Nintendo gave up the power chase since the N64 days, and wisely so. Their own software and hardware have ever since existed as a synergetic package, to great effect. If anything, Nintendo's 1st party titles are known to be among the smoothest running in the biz. That said; the Wii U version of Breath of the Wild was damn near disastrous from a technical standpoint.

I haven't heard anyone express this fear, all I see is excitement, and I happen to share it.

As for Cyberpunk 2077; this is a 3rd party release which attempted to tread new ground in ray-tracing and vertical level-design. It also had the misfortune of releasing in the cross-gen window, needing to cater to a massively varying hardware pool. There was also pressure from the top to release it, seeing as how development had already dragged on for so long. Zelda is firmly in Nintendo-only hands, and there's no one above shouting and complaining about not getting it out on time. It's single-platform, and not cross-gen, and has the added benefit of being built on the existing foundation of the previous game (unlike Cyberpunk). The situations are really nothing alike. All things considered, it has the making to be a near-perfect release for Nintendo, both from a technical and critical angle.

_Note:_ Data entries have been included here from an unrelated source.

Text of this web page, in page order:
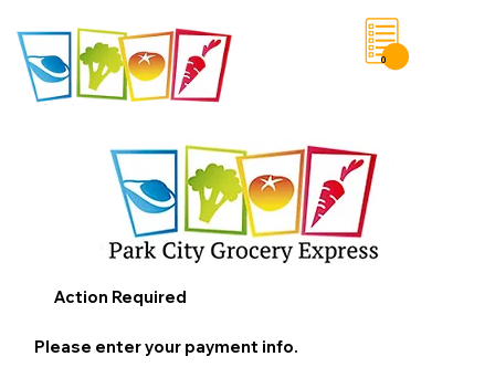
0
Action Required
Please enter your payment info.
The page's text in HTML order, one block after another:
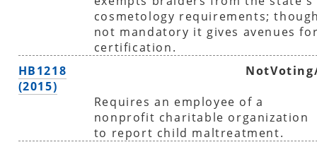
cosmetology requirements;
not mandatory it gives avenues
certification.
HB1218
(2015)
Requires an employee of a
nonprofit charitable organization
to report child maltreatment.
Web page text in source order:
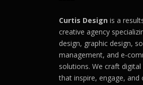
Curtis Design is a
creative agency
design, graphic design,
management, and e-
solutions. We craft digital
that inspire, engage, and
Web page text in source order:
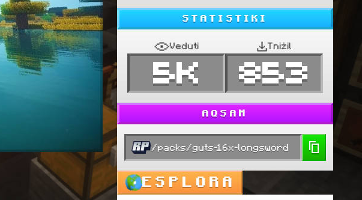
STATISTIKI
Veduti
5K
Tniżil
853
AQSAM
/packs/guts-16x-longsword
ESPLORA
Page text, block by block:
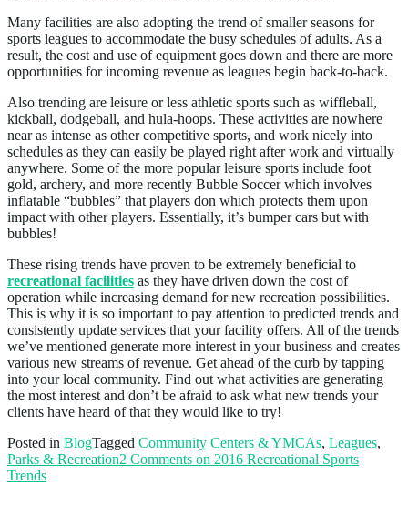
Many facilities are also adopting the trend of smaller seasons for
sports leagues to accommodate the busy schedules of adults. As a
result, the cost and use of equipment goes down and there are more
opportunities for incoming revenue as leagues begin back-to-back.
Also trending are leisure or less athletic sports such as wiffleball,
kickball, dodgeball, and hula-hoops. These activities are nowhere
near as intense as other competitive sports, and work nicely into
schedules as they can easily be played right after work and virtually
anywhere. Some of the more popular leisure sports include foot
gold, archery, and more recently Bubble Soccer which involves
inflatable “bubbles” that players don which protects them upon
impact with other players. Essentially, it’s bumper cars but with
bubbles!
These rising trends have proven to be extremely beneficial to
recreational facilities as they have driven down the cost of
operation while increasing demand for new recreation possibilities.
This is why it is so important to pay attention to predicted trends and
consistently update services that your facility offers. All of the trends
we’ve mentioned generate more interest in your business and creates
various new streams of revenue. Get ahead of the curb by tapping
into your local community. Find out what activities are generating
the most interest and don’t be afraid to ask what new trends your
clients have heard of that they would like to try!
Posted in BlogTagged Community Centers & YMCAs, Leagues,
Parks & Recreation2 Comments on 2016 Recreational Sports
Trends
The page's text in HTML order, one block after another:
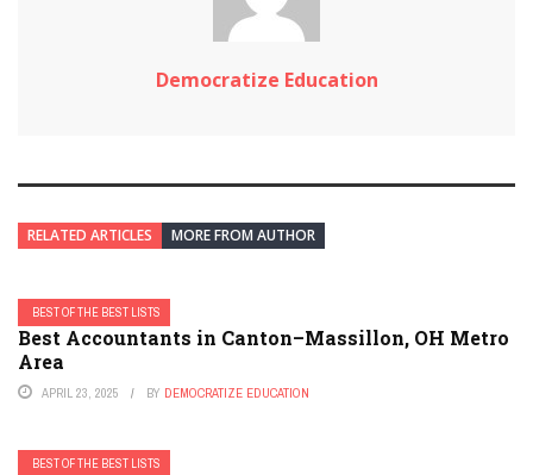
Democratize Education
RELATED ARTICLES MORE FROM AUTHOR
BEST OF THE BEST LISTS
Best Accountants in Canton–Massillon, OH Metro
Area
APRIL 23, 2025 BY DEMOCRATIZE EDUCATION
BEST OF THE BEST LISTS
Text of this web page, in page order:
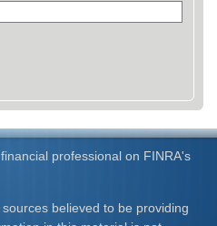
professional on FINRA's
believed to be providing
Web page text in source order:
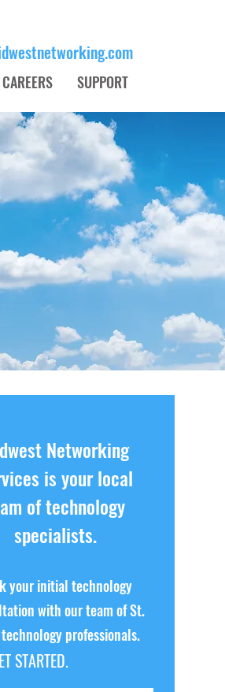
CAREERS SUPPORT
Networking
is your local
of technology
specialists.
your initial technology
with our team of St.
professionals.
STARTED.
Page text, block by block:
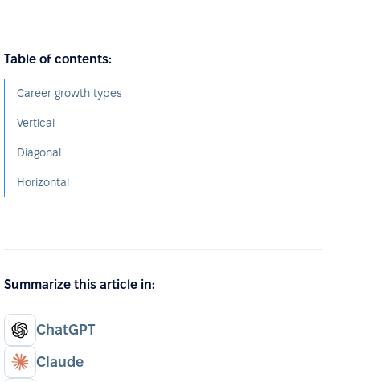
Table of contents:
Career growth types
Vertical
Diagonal
Horizontal
Summarize this article in:
ChatGPT
Claude
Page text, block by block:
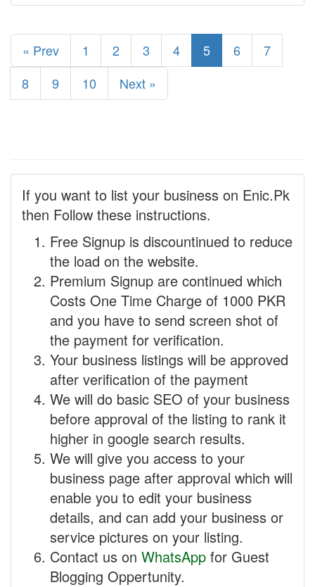
« Prev 1 2 3 4 5 6
7
8
9 10 Next »
If you want to list your business on Enic.Pk
then Follow these instructions.
Free Signup is discountinued to reduce
the load on the website.
Premium Signup are continued which
Costs One Time Charge of 1000 PKR
and you have to send screen shot of
the payment for verification.
Your business listings will be approved
after verification of the payment
We will do basic SEO of your business
before approval of the listing to rank it
higher in google search results.
We will give you access to your
business page after approval which will
enable you to edit your business
details, and can add your business or
service pictures on your listing.
Contact us on WhatsApp for Guest
Blogging Oppertunity.
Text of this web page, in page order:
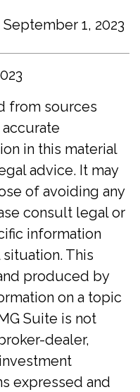
1, 2023
from sources
in this material
advice. It may
of avoiding any
consult legal or
information
This
produced by
on a topic
Suite is not
dealer,
expressed and
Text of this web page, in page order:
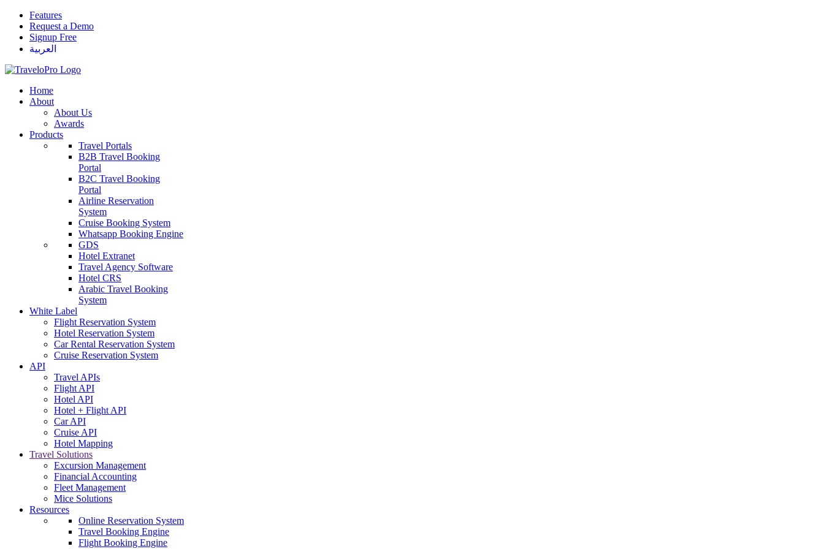
Features
Request a Demo
Signup Free
العربية
Home
About
About Us
Awards
Products
Travel Portals
B2B Travel Booking
Portal
B2C Travel Booking
Portal
Airline Reservation
System
Cruise Booking System
Whatsapp Booking Engine
GDS
Hotel Extranet
Travel Agency Software
Hotel CRS
Arabic Travel Booking
System
White Label
Flight Reservation System
Hotel Reservation System
Car Rental Reservation System
Cruise Reservation System
API
Travel APIs
Flight API
Hotel API
Hotel + Flight API
Car API
Cruise API
Hotel Mapping
Travel Solutions
Excursion Management
Financial Accounting
Fleet Management
Mice Solutions
Resources
Online Reservation System
Travel Booking Engine
Flight Booking Engine

Lastly, as a huge CDP fan, I have to agree with the above notions. I consider The Witcher 3 to be one of the finest games ever made, which is no small praise from someone who started gaming in 1988. But, it was not a technical marvel at release, especially the implementation of extra effects such as Nvidia Hairworks, was terrible (it more or less halved your fps on PC). I bought a beast of a rig at the same exact time as TW3:s release (specifically to max out TW3), costing me about 3500$, and could still barely cross that magical, stable 60fps limit in 1440p on ultra (running a 980 Ti).
TW1 was somewhere around "decent", TW2 was actually very good - but not amazing. CDP hadn't done all that much to deserve "best ever developer" up until Cyberpunk 2077 released. To me, their greatest achievement to this day is still GOG; adapting and selling classics in a slick storefront, fixing old bugs and insisting on doing away with anti-consumer DRM solutions.